SUPPLIED RECORDS:

:::::

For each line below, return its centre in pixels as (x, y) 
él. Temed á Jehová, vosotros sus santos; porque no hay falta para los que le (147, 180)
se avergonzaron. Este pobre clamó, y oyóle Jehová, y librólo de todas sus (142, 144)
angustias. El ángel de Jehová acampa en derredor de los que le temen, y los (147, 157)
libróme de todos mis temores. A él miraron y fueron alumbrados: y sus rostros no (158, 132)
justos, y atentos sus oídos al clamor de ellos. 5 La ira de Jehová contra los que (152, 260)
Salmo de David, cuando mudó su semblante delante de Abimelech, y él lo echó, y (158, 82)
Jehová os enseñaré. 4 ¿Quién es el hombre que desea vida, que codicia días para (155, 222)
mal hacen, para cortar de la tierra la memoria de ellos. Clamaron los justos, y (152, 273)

:::::

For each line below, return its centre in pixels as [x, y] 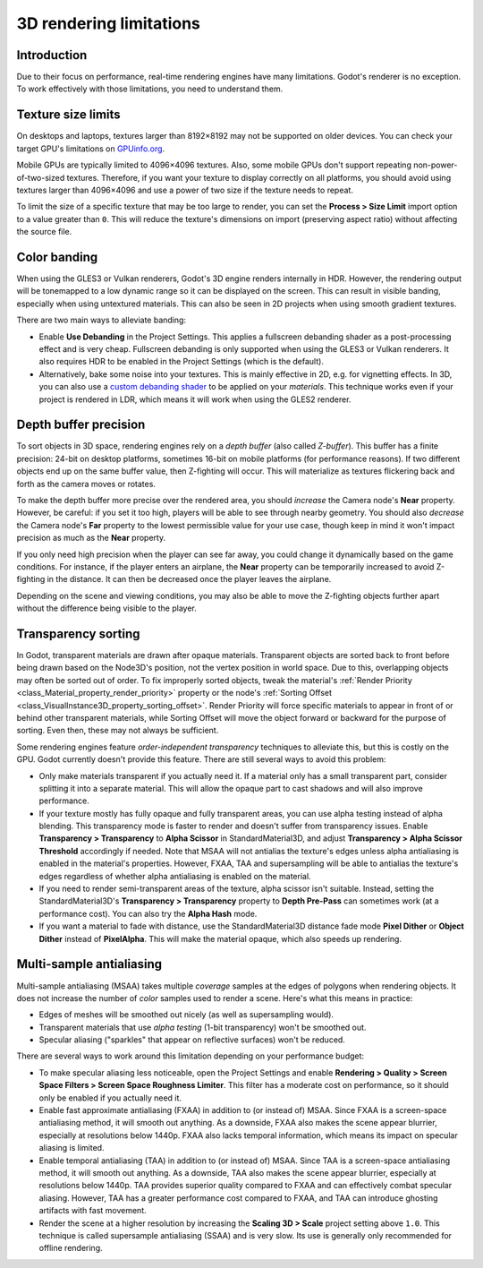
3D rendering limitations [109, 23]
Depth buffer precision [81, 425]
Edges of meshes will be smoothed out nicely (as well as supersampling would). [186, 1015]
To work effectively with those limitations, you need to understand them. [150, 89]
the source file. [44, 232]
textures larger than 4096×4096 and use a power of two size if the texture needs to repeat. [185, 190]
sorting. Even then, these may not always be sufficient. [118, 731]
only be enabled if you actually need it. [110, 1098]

:::::

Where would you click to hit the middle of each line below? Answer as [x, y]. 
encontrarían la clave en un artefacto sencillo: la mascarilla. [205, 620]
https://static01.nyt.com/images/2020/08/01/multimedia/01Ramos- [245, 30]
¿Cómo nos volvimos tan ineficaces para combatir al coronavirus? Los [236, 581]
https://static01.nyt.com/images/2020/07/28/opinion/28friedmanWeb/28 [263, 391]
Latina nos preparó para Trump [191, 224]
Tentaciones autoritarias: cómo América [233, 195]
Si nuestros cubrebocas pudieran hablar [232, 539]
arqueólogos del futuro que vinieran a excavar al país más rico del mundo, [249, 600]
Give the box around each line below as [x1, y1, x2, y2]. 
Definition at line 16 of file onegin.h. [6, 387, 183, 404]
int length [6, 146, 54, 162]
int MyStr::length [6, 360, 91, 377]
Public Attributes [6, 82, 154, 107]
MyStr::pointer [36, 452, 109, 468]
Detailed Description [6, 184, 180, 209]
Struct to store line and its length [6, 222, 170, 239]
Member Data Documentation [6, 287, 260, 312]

:::::

EXERCISE DIRECTIONS: Above are the records; from them, give again exactly the lines from the one containing "se avergonzaron. Este" to the one containing "mal hacen, para", both lines included, and nothing more.

OUTPUT FOR THIS EXERCISE:
se avergonzaron. Este pobre clamó, y oyóle Jehová, y librólo de todas sus (142, 144)
angustias. El ángel de Jehová acampa en derredor de los que le temen, y los (147, 157)
libróme de todos mis temores. A él miraron y fueron alumbrados: y sus rostros no (158, 132)
justos, y atentos sus oídos al clamor de ellos. 5 La ira de Jehová contra los que (152, 260)
Salmo de David, cuando mudó su semblante delante de Abimelech, y él lo echó, y (158, 82)
Jehová os enseñaré. 4 ¿Quién es el hombre que desea vida, que codicia días para (155, 222)
mal hacen, para cortar de la tierra la memoria de ellos. Clamaron los justos, y (152, 273)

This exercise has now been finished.